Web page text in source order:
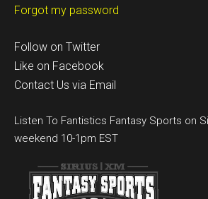
Forgot my password
Follow on Twitter
Like on Facebook
Contact Us via Email
Listen To Fantistics Fantasy Sports on
weekend 10-1pm EST
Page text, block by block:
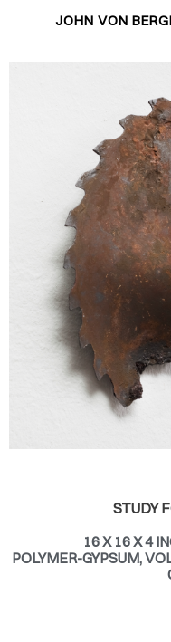
JOHN VON
STUDY
16 X 16 X 4
POLYMER-GYPSUM,
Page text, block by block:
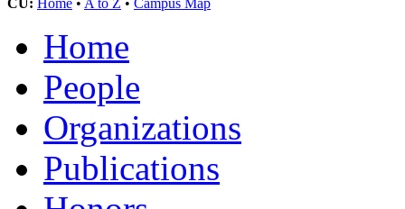
Home
People
Organizations
Publications
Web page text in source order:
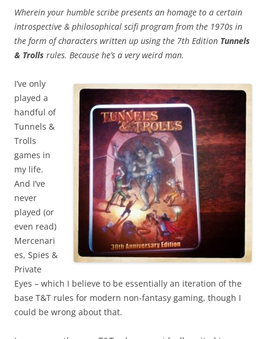
Wherein your humble scribe presents an homage to a certain
introspective & philosophical scifi program from the 1970s in
the form of characters written up using the 7th Edition Tunnels
& Trolls rules. Because he’s a very weird man.
I’ve only
played a
handful of
Tunnels &
Trolls
games in
my life.
And I’ve
never
played (or
even read)
Mercenari
es, Spies &
Private
Eyes – which I believe to be essentially an iteration of the
base T&T rules for modern non-fantasy gaming, though I
could be wrong about that.
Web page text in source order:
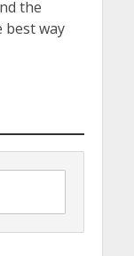
the
best way
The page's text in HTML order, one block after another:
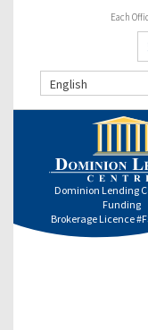
Each
English
Dominion Lending
Funding
Brokerage Licence
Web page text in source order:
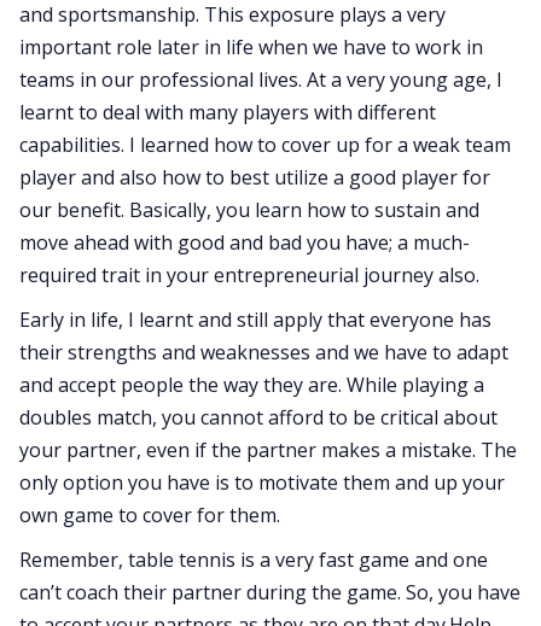
and sportsmanship. This exposure plays a very
important role later in life when we have to work in
teams in our professional lives. At a very young age, I
learnt to deal with many players with different
capabilities. I learned how to cover up for a weak team
player and also how to best utilize a good player for
our benefit. Basically, you learn how to sustain and
move ahead with good and bad you have; a much-
required trait in your entrepreneurial journey also.
Early in life, I learnt and still apply that everyone has
their strengths and weaknesses and we have to adapt
and accept people the way they are. While playing a
doubles match, you cannot afford to be critical about
your partner, even if the partner makes a mistake. The
only option you have is to motivate them and up your
own game to cover for them.
Remember, table tennis is a very fast game and one
can’t coach their partner during the game. So, you have
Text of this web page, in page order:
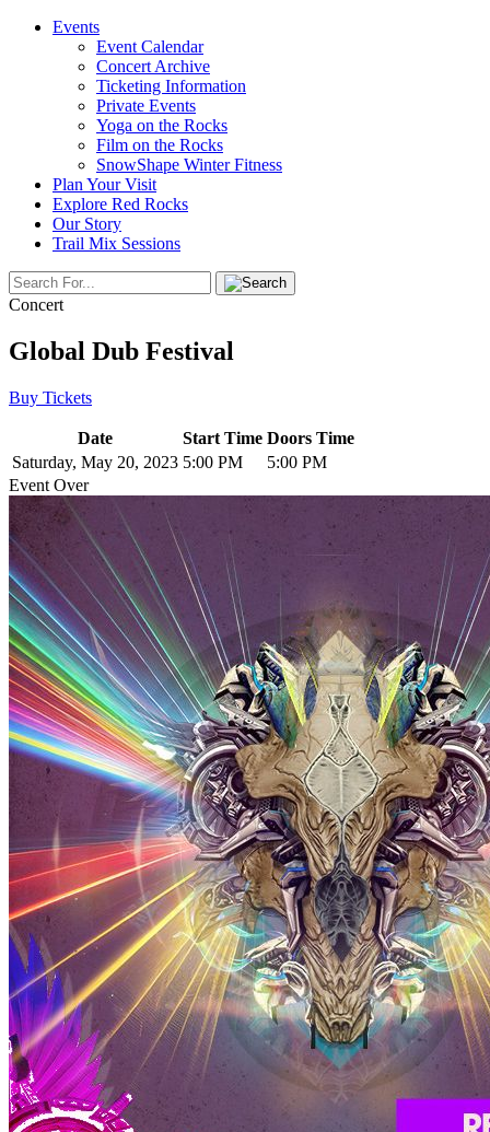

—————

**Brief**
Print every line of the data exactly. Pictures do not belong in the copy.

**Solution to this task**
Web page text in source order:
Forgot my password
Follow on Twitter
Like on Facebook
Contact Us via Email
Listen To Fantistics Fantasy Sports on
weekend 10-1pm EST
Page text, block by block:
JOHN VON
STUDY
16 X 16 X 4
POLYMER-GYPSUM,
Page text, block by block:
Home
People
Organizations
Publications
Web page text in source order:
Wherein your humble scribe presents an homage to a certain
introspective & philosophical scifi program from the 1970s in
the form of characters written up using the 7th Edition Tunnels
& Trolls rules. Because he’s a very weird man.
I’ve only
played a
handful of
Tunnels &
Trolls
games in
my life.
And I’ve
never
played (or
even read)
Mercenari
es, Spies &
Private
Eyes – which I believe to be essentially an iteration of the
base T&T rules for modern non-fantasy gaming, though I
could be wrong about that.
Web page text in source order:
the
best way
The page's text in HTML order, one block after another:
Each
English
Dominion Lending
Funding
Brokerage Licence
Web page text in source order:
and sportsmanship. This exposure plays a very
important role later in life when we have to work in
teams in our professional lives. At a very young age, I
learnt to deal with many players with different
capabilities. I learned how to cover up for a weak team
player and also how to best utilize a good player for
our benefit. Basically, you learn how to sustain and
move ahead with good and bad you have; a much-
required trait in your entrepreneurial journey also.
Early in life, I learnt and still apply that everyone has
their strengths and weaknesses and we have to adapt
and accept people the way they are. While playing a
doubles match, you cannot afford to be critical about
your partner, even if the partner makes a mistake. The
only option you have is to motivate them and up your
own game to cover for them.
Remember, table tennis is a very fast game and one
can’t coach their partner during the game. So, you have
Text of this web page, in page order:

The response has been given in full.